The index plan

In order to index the CSV, we want to take two fields from each row, title and description, and turn them into suitable terms. For straightforward textual search we don’t need document values.

Because we’re dealing with free text, and because we know the whole dataset is in English, we can use stemming so that for instance searching for “sundial” and “sundials” will both match the same documents. This way people don’t need to worry too much about exactly which words to use in their query.

Finally, we want a way of separating the two fields. In Xapian this is done using term prefixes, basically by putting short strings at the beginning of terms to indicate which field the term indexes. As well as prefixed terms, we also want to generate unprefixed terms, so that as well as searching within fields you can also search for text in any field.

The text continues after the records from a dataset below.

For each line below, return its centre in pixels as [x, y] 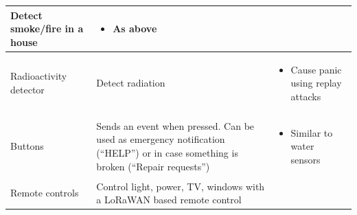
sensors [306, 159]
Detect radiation [131, 83]
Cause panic [316, 69]
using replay [316, 83]
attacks [306, 96]
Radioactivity [39, 76]
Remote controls [45, 193]
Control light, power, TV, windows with [181, 186]
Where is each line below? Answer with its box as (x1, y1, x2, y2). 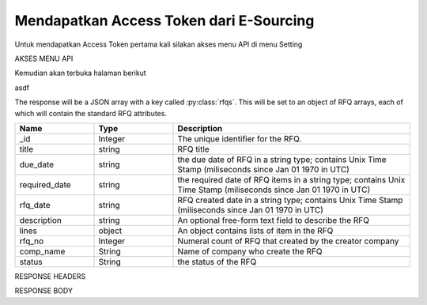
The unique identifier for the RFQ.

There are some conventional prefixes used, which is helpful if you ever need to interoperate with omega (a web-based search engine) or other compatible systems. From this, we’ll use ‘S’ to prefix title (it stands for ‘subject’), and for description we’ll use ‘XD’. A full list of conventional prefixes is given at the top of the omega documentation on termprefixes.

When you’re indexing multiple fields like this, the term positions used for each field when indexed unprefixed need to be kept apart. Say you have a title of “The Saints”, and description “Don’t like rabbits? Keep reading.” If you index those fields without a gap, the phrase search “Saints don’t like rabbits” will match, where it really shouldn’t. Usually a gap of 100 between each field is enough.

To write to a database, we use the WritableDatabase class, which allows us to create, update or overwrite a database.

To create terms, we use Xapian’s TermGenerator, a built-in class to make turning free text into terms easier. It will split into words, apply stemming, and then add term prefixes as needed. It can also take care of term positions, including the gap between different fields.